=== Information provided ===
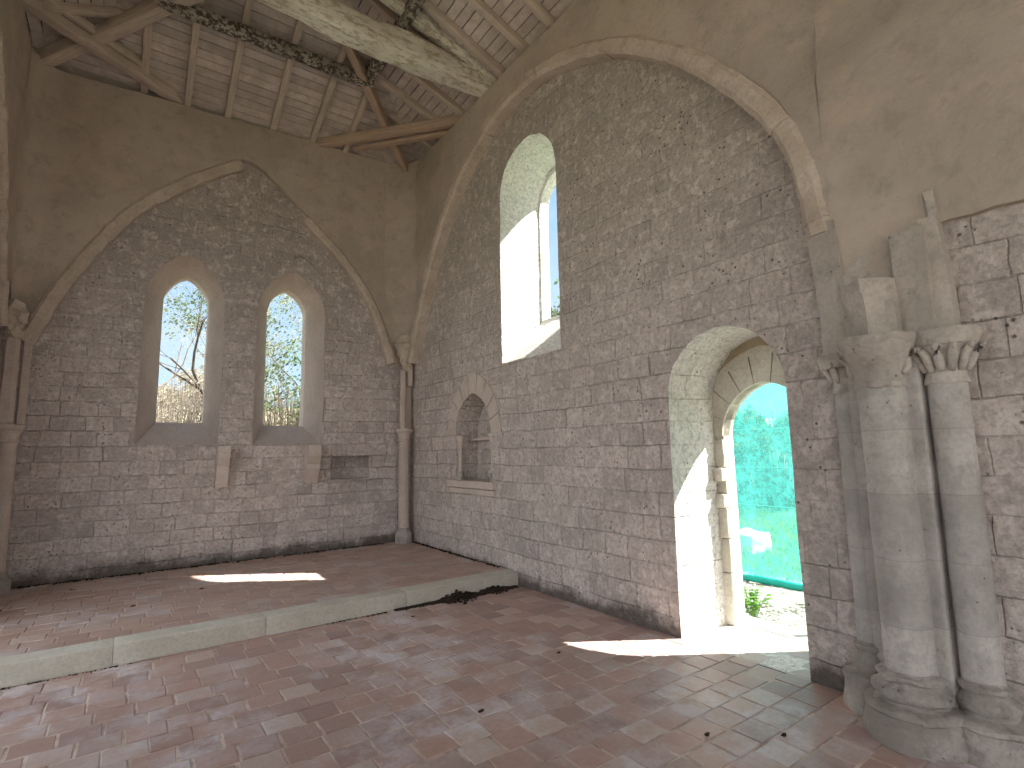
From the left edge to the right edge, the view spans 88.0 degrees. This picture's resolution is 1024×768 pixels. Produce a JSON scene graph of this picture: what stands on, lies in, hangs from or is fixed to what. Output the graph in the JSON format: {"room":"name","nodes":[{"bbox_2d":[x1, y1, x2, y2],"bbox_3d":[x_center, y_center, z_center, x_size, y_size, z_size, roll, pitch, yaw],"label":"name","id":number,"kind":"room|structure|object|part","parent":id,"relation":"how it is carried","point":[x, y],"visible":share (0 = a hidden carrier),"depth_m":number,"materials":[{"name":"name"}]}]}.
{"room":"church","nodes":[
{"label":"church","id":0,"kind":"room"},
{"bbox_2d":[0,0,39,303],"bbox_3d":[-2.738,-1.462,1.207,0.889,6.600,13.200,4,-9,-35],"label":"wall","id":1,"kind":"structure","parent":0,"point":[16,41],"depth_m":6.01,"materials":[{"name":"paint"}]},
{"bbox_2d":[0,10,9,325],"bbox_3d":[-4.869,-2.407,4.830,0.182,3.160,3.573,4,-9,-35],"label":"rib","id":2,"kind":"object","parent":1,"relation":"attached to","point":[4,156],"visible":1,"depth_m":5.68,"materials":[{"name":"stone"}]},
{"bbox_2d":[2,298,28,341],"bbox_3d":[-5.798,-0.673,6.152,0.269,0.639,0.262,4,-9,-35],"label":"corbel","id":3,"kind":"object","parent":1,"relation":"attached to","point":[17,319],"visible":0.67,"depth_m":6.12,"materials":[{"name":"stone"}]},
{"bbox_2d":[23,0,123,17],"bbox_3d":[-5.326,-4.327,6.089,1.505,0.685,0.099,4,-9,-35],"label":"rafter","id":4,"kind":"object","parent":1,"relation":"on","point":[76,9],"visible":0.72,"depth_m":6.25,"materials":[{"name":"brown wood"}]},
{"bbox_2d":[35,0,204,66],"bbox_3d":[-4.225,-4.585,6.431,3.535,1.096,0.161,-2,-7,9],"label":"beam","id":5,"kind":"structure","parent":1,"relation":"on","point":[146,13],"depth_m":6.48,"materials":[{"name":"brown wood"}]},
{"bbox_2d":[157,0,373,89],"bbox_3d":[-3.142,-4.516,7.082,2.650,0.164,0.140,4,-9,-35],"label":"purlin","id":6,"kind":"object","parent":5,"relation":"on","point":[195,13],"visible":0.95,"depth_m":6.95,"materials":[{"name":"wood"}]},
{"bbox_2d":[0,49,419,587],"bbox_3d":[-3.918,-0.681,7.830,7.000,6.654,1.256,4,-9,-35],"label":"wall","id":7,"kind":"structure","parent":0,"point":[102,487],"depth_m":7.36,"materials":[{"name":"stone"}]},
{"bbox_2d":[22,0,193,107],"bbox_3d":[-5.155,-4.181,6.604,0.151,0.206,2.458,-4,-8,22],"label":"tie","id":8,"kind":"object","parent":7,"relation":"on","point":[58,22],"visible":0.91,"depth_m":6.59,"materials":[{"name":"brown wood"}]},
{"bbox_2d":[42,0,182,93],"bbox_3d":[-5.067,-4.303,6.597,0.088,0.181,2.522,-4,-8,21],"label":"tie","id":9,"kind":"object","parent":8,"relation":"on","point":[80,21],"visible":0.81,"depth_m":6.70,"materials":[{"name":"brown wood"}]},
{"bbox_2d":[20,160,242,345],"bbox_3d":[-4.938,-1.900,7.093,2.293,3.036,0.191,4,-9,-35],"label":"rib","id":10,"kind":"object","parent":7,"relation":"attached to","point":[44,311],"visible":0.98,"depth_m":6.82,"materials":[{"name":"stone"}]},
{"bbox_2d":[141,23,152,94],"bbox_3d":[-4.926,-4.163,7.128,0.091,0.741,1.656,4,-9,-35],"label":"rafter","id":11,"kind":"object","parent":7,"relation":"on","point":[147,38],"visible":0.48,"depth_m":6.86,"materials":[{"name":"brown wood"}]},
{"bbox_2d":[184,1,203,106],"bbox_3d":[-4.376,-4.264,7.229,0.092,0.947,2.154,4,-9,-35],"label":"rafter","id":12,"kind":"object","parent":7,"relation":"on","point":[195,33],"visible":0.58,"depth_m":7.08,"materials":[{"name":"brown wood"}]},
{"bbox_2d":[214,446,230,487],"bbox_3d":[-3.974,1.138,7.276,0.162,0.579,0.281,4,-9,-35],"label":"stone corbel","id":13,"kind":"object","parent":7,"relation":"attached to","point":[223,453],"visible":1,"depth_m":7.22,"materials":[{"name":"beige stone"}]},
{"bbox_2d":[224,0,253,117],"bbox_3d":[-3.813,-4.363,7.332,0.091,1.151,2.666,4,-9,-35],"label":"rafter","id":14,"kind":"object","parent":7,"relation":"on","point":[247,9],"visible":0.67,"depth_m":7.25,"materials":[{"name":"brown wood"}]},
{"bbox_2d":[269,20,303,130],"bbox_3d":[-3.243,-4.391,7.598,0.093,1.250,2.905,4,-9,-35],"label":"rafter","id":15,"kind":"object","parent":7,"relation":"on","point":[299,25],"visible":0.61,"depth_m":7.59,"materials":[{"name":"brown wood"}]},
{"bbox_2d":[294,254,322,275],"bbox_3d":[-3.211,-1.889,8.373,0.446,0.305,0.089,4,-9,-35],"label":"trim","id":16,"kind":"structure","parent":7,"relation":"attached to","point":[303,256],"depth_m":8.36,"materials":[{"name":"stone"}]},
{"bbox_2d":[304,445,321,483],"bbox_3d":[-3.000,1.208,7.971,0.190,0.578,0.281,4,-9,-35],"label":"stone corbel","id":17,"kind":"object","parent":7,"relation":"attached to","point":[312,452],"visible":1,"depth_m":7.92,"materials":[{"name":"beige stone"}]},
{"bbox_2d":[309,44,345,143],"bbox_3d":[-2.924,-4.200,8.173,0.096,1.006,2.306,4,-9,-35],"label":"rafter","id":18,"kind":"object","parent":7,"relation":"on","point":[341,55],"visible":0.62,"depth_m":7.99,"materials":[{"name":"brown wood"}]},
{"bbox_2d":[302,217,395,364],"bbox_3d":[-2.651,-1.481,8.682,1.568,2.275,0.190,4,-9,-35],"label":"rib","id":19,"kind":"object","parent":7,"relation":"attached to","point":[311,226],"visible":1,"depth_m":8.74,"materials":[{"name":"stone"}]},
{"bbox_2d":[327,478,373,482],"bbox_3d":[-2.549,1.529,8.385,0.754,0.035,0.060,4,-9,-35],"label":"sill","id":20,"kind":"structure","parent":7,"relation":"attached to","point":[334,481],"depth_m":8.34,"materials":[{"name":"stone"}]},
{"bbox_2d":[342,92,367,152],"bbox_3d":[-2.651,-4.037,8.669,0.093,0.796,1.785,4,-9,-35],"label":"rafter","id":21,"kind":"object","parent":7,"relation":"on","point":[364,100],"visible":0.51,"depth_m":8.35,"materials":[{"name":"brown wood"}]},
{"bbox_2d":[24,0,574,163],"bbox_3d":[-0.312,-5.139,3.282,7.527,1.685,14.300,4,-9,-35],"label":"ceiling","id":22,"kind":"structure","parent":0,"point":[261,70],"depth_m":7.27,"materials":[{"name":"brown wood"}]},
{"bbox_2d":[0,586,976,767],"bbox_3d":[0.998,1.768,0.907,6.680,0.125,10.100,4,-9,-35],"label":"floor","id":23,"kind":"structure","parent":0,"point":[392,689],"depth_m":3.38,"materials":[{"name":"tile"}]},
{"bbox_2d":[0,541,517,688],"bbox_3d":[-2.945,2.355,6.084,5.240,0.164,3.080,4,-9,-35],"label":"platform","id":24,"kind":"object","parent":23,"relation":"on","point":[48,631],"visible":0.98,"depth_m":5.33,"materials":[{"name":"tile"}]},
{"bbox_2d":[0,338,32,594],"bbox_3d":[-5.693,0.893,5.955,0.286,2.817,0.288,1,-7,-13],"label":"column","id":25,"kind":"structure","parent":24,"relation":"on","point":[10,433],"depth_m":5.95,"materials":[{"name":"stone"}]},
{"bbox_2d":[11,542,499,588],"bbox_3d":[-3.133,2.431,7.309,5.734,0.027,2.217,0,-7,-8],"label":"debris","id":26,"kind":"object","parent":24,"relation":"on","point":[419,543],"visible":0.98,"depth_m":7.11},
{"bbox_2d":[395,364,412,543],"bbox_3d":[-1.781,1.099,8.844,0.290,2.998,0.358,-4,-8,24],"label":"column","id":27,"kind":"structure","parent":24,"relation":"on","point":[403,535],"depth_m":8.73,"materials":[{"name":"stone"}]},
{"bbox_2d":[0,585,518,689],"bbox_3d":[-1.837,2.211,4.822,4.835,0.104,0.307,4,-9,-35],"label":"debris","id":28,"kind":"object","parent":23,"relation":"on","point":[455,597],"visible":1,"depth_m":5.75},
{"bbox_2d":[741,615,807,642],"bbox_3d":[2.420,2.169,4.556,0.266,0.079,1.084,4,-9,-35],"label":"threshold stone","id":29,"kind":"object","parent":23,"relation":"on","point":[783,630],"visible":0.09,"depth_m":4.65,"materials":[{"name":"white stone"}]},
{"bbox_2d":[816,325,1023,767],"bbox_3d":[2.262,0.836,3.048,0.629,2.250,0.960,4,-9,-35],"label":"pier","id":30,"kind":"object","parent":23,"relation":"on","point":[926,679],"visible":1,"depth_m":2.92,"materials":[{"name":"stone"}]},
{"bbox_2d":[805,190,960,354],"bbox_3d":[2.244,-0.661,3.316,0.421,0.928,0.804,4,-9,-35],"label":"rib springer","id":31,"kind":"object","parent":30,"relation":"on","point":[921,293],"visible":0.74,"depth_m":3.13,"materials":[{"name":"stone"}]},
{"bbox_2d":[384,0,1023,719],"bbox_3d":[1.841,-1.168,4.454,1.349,6.669,13.220,4,-9,-35],"label":"wall","id":32,"kind":"structure","parent":0,"point":[682,240],"depth_m":4.72,"materials":[{"name":"stone"}]},
{"bbox_2d":[342,44,407,172],"bbox_3d":[-2.147,-4.421,7.832,0.115,1.055,3.366,-2,-7,9],"label":"beam","id":33,"kind":"structure","parent":32,"relation":"on","point":[353,55],"depth_m":8.04,"materials":[{"name":"brown wood"}]},
{"bbox_2d":[257,0,493,97],"bbox_3d":[-2.487,-4.346,5.995,5.583,0.453,0.383,4,-9,-35],"label":"tie beam","id":34,"kind":"structure","parent":32,"relation":"on","point":[391,44],"depth_m":6.54,"materials":[{"name":"beige wood"}]},
{"bbox_2d":[379,0,497,82],"bbox_3d":[-1.254,-4.716,6.800,2.614,0.873,0.139,4,-9,-35],"label":"rafter","id":35,"kind":"object","parent":34,"relation":"on","point":[422,22],"visible":0.76,"depth_m":6.94,"materials":[{"name":"wood"}]},
{"bbox_2d":[366,0,425,80],"bbox_3d":[-0.374,-4.868,5.408,0.143,0.164,6.060,4,-9,-35],"label":"purlin","id":36,"kind":"object","parent":35,"relation":"on","point":[412,7],"visible":0.58,"depth_m":6.77,"materials":[{"name":"wood"}]},
{"bbox_2d":[316,115,459,147],"bbox_3d":[-2.000,-4.010,8.459,2.720,0.218,0.128,-2,-7,10],"label":"tie","id":37,"kind":"object","parent":32,"relation":"on","point":[446,122],"visible":0.9,"depth_m":8.41,"materials":[{"name":"brown wood"}]},
{"bbox_2d":[365,0,423,38],"bbox_3d":[-1.123,-4.560,7.237,3.028,1.294,0.109,4,-9,-34],"label":"rafter","id":38,"kind":"object","parent":32,"relation":"on","point":[386,12],"visible":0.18,"depth_m":6.88,"materials":[{"name":"brown wood"}]},
{"bbox_2d":[353,130,448,152],"bbox_3d":[-1.764,-3.920,8.564,1.701,0.099,0.108,-3,-7,12],"label":"tie","id":39,"kind":"object","parent":32,"relation":"on","point":[441,134],"visible":0.96,"depth_m":8.55,"materials":[{"name":"brown wood"}]},
{"bbox_2d":[394,335,411,371],"bbox_3d":[-1.802,-0.522,9.040,0.419,0.657,0.424,4,-9,-35],"label":"corbel","id":40,"kind":"object","parent":32,"relation":"attached to","point":[402,345],"visible":0.71,"depth_m":8.93,"materials":[{"name":"stone"}]},
{"bbox_2d":[387,114,434,149],"bbox_3d":[-1.394,-4.024,8.921,1.457,0.661,0.104,4,-9,-33],"label":"rafter","id":41,"kind":"object","parent":32,"relation":"on","point":[428,144],"visible":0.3,"depth_m":8.65,"materials":[{"name":"brown wood"}]},
{"bbox_2d":[375,73,448,130],"bbox_3d":[-1.300,-4.206,8.337,2.000,0.872,0.101,4,-9,-34],"label":"rafter","id":42,"kind":"object","parent":32,"relation":"on","point":[380,78],"visible":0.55,"depth_m":8.10,"materials":[{"name":"brown wood"}]},
{"bbox_2d":[403,70,465,116],"bbox_3d":[-1.213,-4.382,7.804,2.495,1.086,0.098,4,-9,-34],"label":"rafter","id":43,"kind":"object","parent":32,"relation":"on","point":[429,86],"visible":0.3,"depth_m":7.86,"materials":[{"name":"brown wood"}]},
{"bbox_2d":[422,0,505,76],"bbox_3d":[-0.902,-4.670,6.756,3.235,1.381,0.102,4,-9,-34],"label":"rafter","id":44,"kind":"object","parent":32,"relation":"on","point":[431,8],"visible":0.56,"depth_m":6.89,"materials":[{"name":"brown wood"}]},
{"bbox_2d":[446,372,500,496],"bbox_3d":[-0.425,0.686,7.487,0.438,1.708,1.400,4,-9,-35],"label":"niche","id":45,"kind":"object","parent":32,"relation":"attached to","point":[474,383],"visible":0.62,"depth_m":7.40,"materials":[{"name":"stone"}]},
{"bbox_3d":[-0.466,1.400,7.422,0.380,0.109,1.226,4,-9,-35],"label":"sill","id":46,"kind":"part","parent":45,"relation":"part of","materials":[{"name":"stone"}]},
{"bbox_3d":[-0.526,1.487,7.352,0.147,0.088,1.164,4,-9,-35],"label":"sill","id":47,"kind":"part","parent":45,"relation":"part of","materials":[{"name":"stone"}]},
{"bbox_2d":[471,437,488,440],"bbox_3d":[-0.300,0.782,7.572,0.124,0.043,0.931,4,-9,-35],"label":"shelf","id":48,"kind":"object","parent":45,"relation":"attached to","point":[485,438],"depth_m":7.74,"materials":[{"name":"stone"}]},
{"bbox_2d":[466,0,528,52],"bbox_3d":[-0.599,-4.727,6.335,3.237,1.379,0.101,4,-9,-34],"label":"rafter","id":49,"kind":"object","parent":32,"relation":"on","point":[479,6],"visible":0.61,"depth_m":6.58,"materials":[{"name":"brown wood"}]},
{"bbox_2d":[521,0,556,28],"bbox_3d":[-0.299,-4.785,5.918,3.236,1.379,0.102,4,-9,-35],"label":"rafter","id":50,"kind":"object","parent":32,"relation":"on","point":[534,6],"visible":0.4,"depth_m":6.29,"materials":[{"name":"brown wood"}]},
{"bbox_2d":[539,166,559,321],"bbox_3d":[0.750,-1.929,7.099,0.155,2.380,1.140,4,-9,-35],"label":"window","id":51,"kind":"structure","parent":32,"relation":"in","point":[549,185],"depth_m":7.47,"materials":[{"name":"white stone"}]},
{"bbox_2d":[408,35,828,362],"bbox_3d":[0.212,-2.239,6.494,0.230,3.249,6.742,4,-9,-35],"label":"rib","id":52,"kind":"object","parent":32,"relation":"attached to","point":[717,74],"visible":0.98,"depth_m":5.09,"materials":[{"name":"stone"}]},
{"bbox_2d":[712,336,785,625],"bbox_3d":[2.268,0.757,4.630,0.228,2.822,1.800,4,-9,-35],"label":"door frame","id":53,"kind":"structure","parent":32,"relation":"in","point":[753,364],"depth_m":4.89,"materials":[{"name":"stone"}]},
{"label":"outside","id":54,"kind":"structure","parent":0,"visible":0},
{"bbox_2d":[742,571,806,629],"bbox_3d":[3.379,2.312,5.214,2.200,0.051,13.000,4,-9,-35],"label":"ground","id":55,"kind":"structure","parent":54,"point":[788,599],"depth_m":5.75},
{"bbox_2d":[744,586,773,617],"bbox_3d":[2.345,2.154,5.139,0.298,0.354,0.284,4,-9,-35],"label":"weed","id":56,"kind":"object","parent":55,"relation":"on","point":[754,606],"visible":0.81,"depth_m":5.14,"materials":[{"name":"green plant"}]},
{"bbox_2d":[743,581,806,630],"bbox_3d":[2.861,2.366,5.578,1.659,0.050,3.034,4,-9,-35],"label":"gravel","id":57,"kind":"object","parent":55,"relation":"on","point":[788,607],"visible":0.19,"depth_m":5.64,"materials":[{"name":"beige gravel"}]},
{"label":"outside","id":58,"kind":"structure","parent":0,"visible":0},
{"bbox_2d":[158,406,784,482],"bbox_3d":[-1.215,-1.236,14.803,105.000,9.893,115.000,4,-9,-35],"label":"ground","id":59,"kind":"structure","parent":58,"point":[158,406],"depth_m":49.64,"materials":[{"name":"plant"}]},
{"bbox_2d":[157,368,203,418],"bbox_3d":[-12.454,1.100,20.479,3.151,4.241,4.622,3,-8,-28],"label":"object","id":60,"kind":"object","parent":59,"relation":"on","point":[199,376],"visible":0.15,"depth_m":19.48,"materials":[{"name":"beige plant"}]},
{"bbox_2d":[156,375,270,422],"bbox_3d":[-7.662,1.483,11.969,4.058,3.735,3.842,4,-9,-35],"label":"reeds","id":61,"kind":"object","parent":59,"relation":"on","point":[194,413],"visible":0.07,"depth_m":11.58,"materials":[{"name":"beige plant"}]},
{"bbox_2d":[159,283,278,416],"bbox_3d":[-11.849,-0.622,17.133,8.249,8.085,6.677,1,-8,-18],"label":"bare tree","id":62,"kind":"object","parent":59,"relation":"on","point":[188,347],"visible":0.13,"depth_m":16.92,"materials":[{"name":"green plant"}]},
{"bbox_2d":[159,285,300,406],"bbox_3d":[-7.364,-0.999,13.182,7.816,8.812,6.044,4,-9,-35],"label":"bare tree","id":63,"kind":"object","parent":59,"relation":"on","point":[193,371],"visible":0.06,"depth_m":12.48,"materials":[{"name":"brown plant"}]},
{"bbox_2d":[163,285,301,425],"bbox_3d":[-6.080,-0.110,14.664,6.061,7.310,7.753,-1,-7,-3],"label":"leafy tree","id":64,"kind":"object","parent":59,"relation":"on","point":[285,355],"visible":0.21,"depth_m":12.65,"materials":[{"name":"green plant"}]},
{"bbox_2d":[171,295,301,421],"bbox_3d":[-6.838,0.117,17.470,8.182,6.816,5.002,2,-8,-21],"label":"bare tree","id":65,"kind":"object","parent":59,"relation":"on","point":[285,295],"visible":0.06,"depth_m":17.89,"materials":[{"name":"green plant"}]},
{"bbox_2d":[187,365,300,425],"bbox_3d":[-5.659,1.616,12.919,3.962,3.701,3.990,4,-9,-35],"label":"shrub","id":66,"kind":"object","parent":59,"relation":"on","point":[282,406],"visible":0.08,"depth_m":12.27,"materials":[{"name":"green plant"}]},
{"bbox_2d":[551,278,559,317],"bbox_3d":[1.243,-0.478,19.592,9.798,8.591,6.194,4,-9,-35],"label":"leafy tree","id":67,"kind":"object","parent":59,"relation":"on","point":[557,279],"visible":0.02,"depth_m":20.41,"materials":[{"name":"green plant"}]},
{"bbox_2d":[733,408,795,508],"bbox_3d":[7.478,1.932,15.005,6.573,3.033,6.454,4,-9,-35],"label":"shrub","id":68,"kind":"object","parent":59,"relation":"on","point":[766,478],"visible":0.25,"depth_m":14.11,"materials":[{"name":"green plant"}]},
{"bbox_2d":[733,383,802,590],"bbox_3d":[3.484,1.011,6.342,0.130,3.060,4.624,5,-10,-41],"label":"netting","id":69,"kind":"object","parent":59,"relation":"on","point":[780,581],"visible":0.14,"depth_m":6.62,"materials":[{"name":"teal"}]},
{"bbox_2d":[764,411,790,451],"bbox_3d":[9.894,2.100,17.128,3.767,2.973,3.195,-4,-8,21],"label":"leafy tree","id":70,"kind":"object","parent":59,"relation":"on","point":[787,418],"visible":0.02,"depth_m":16.55,"materials":[{"name":"green plant"}]},
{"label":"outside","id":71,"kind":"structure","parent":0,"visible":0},
{"bbox_2d":[737,494,799,579],"bbox_3d":[5.156,3.076,13.832,11.250,0.745,15.000,4,-9,-35],"label":"ground","id":72,"kind":"structure","parent":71,"point":[762,510],"depth_m":13.69,"materials":[{"name":"green plant"}]},
{"bbox_2d":[733,400,772,479],"bbox_3d":[6.737,2.106,17.143,2.962,3.159,3.821,0,-7,-7],"label":"leafy tree","id":73,"kind":"object","parent":72,"relation":"on","point":[742,411],"visible":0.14,"depth_m":16.05,"materials":[{"name":"green plant"}]},
{"bbox_2d":[740,529,772,556],"bbox_3d":[3.892,2.632,8.771,0.648,0.421,0.556,4,-9,-35],"label":"stone block","id":74,"kind":"object","parent":72,"relation":"on","point":[751,531],"visible":0.28,"depth_m":8.54,"materials":[{"name":"white stone"}]},
{"bbox_2d":[738,509,801,581],"bbox_3d":[4.856,2.842,9.979,2.892,0.258,8.416,-4,-8,25],"label":"grass","id":75,"kind":"structure","parent":72,"relation":"on","point":[794,537],"depth_m":8.93,"materials":[{"name":"green plant"}]}
]}
===
▸ **What the exercise asks**:
Each line in the records above with "leafy" must be returned.

▸ **Result below**:
{"bbox_2d":[163,285,301,425],"bbox_3d":[-6.080,-0.110,14.664,6.061,7.310,7.753,-1,-7,-3],"label":"leafy tree","id":64,"kind":"object","parent":59,"relation":"on","point":[285,355],"visible":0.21,"depth_m":12.65,"materials":[{"name":"green plant"}]},
{"bbox_2d":[551,278,559,317],"bbox_3d":[1.243,-0.478,19.592,9.798,8.591,6.194,4,-9,-35],"label":"leafy tree","id":67,"kind":"object","parent":59,"relation":"on","point":[557,279],"visible":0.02,"depth_m":20.41,"materials":[{"name":"green plant"}]},
{"bbox_2d":[764,411,790,451],"bbox_3d":[9.894,2.100,17.128,3.767,2.973,3.195,-4,-8,21],"label":"leafy tree","id":70,"kind":"object","parent":59,"relation":"on","point":[787,418],"visible":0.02,"depth_m":16.55,"materials":[{"name":"green plant"}]},
{"bbox_2d":[733,400,772,479],"bbox_3d":[6.737,2.106,17.143,2.962,3.159,3.821,0,-7,-7],"label":"leafy tree","id":73,"kind":"object","parent":72,"relation":"on","point":[742,411],"visible":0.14,"depth_m":16.05,"materials":[{"name":"green plant"}]},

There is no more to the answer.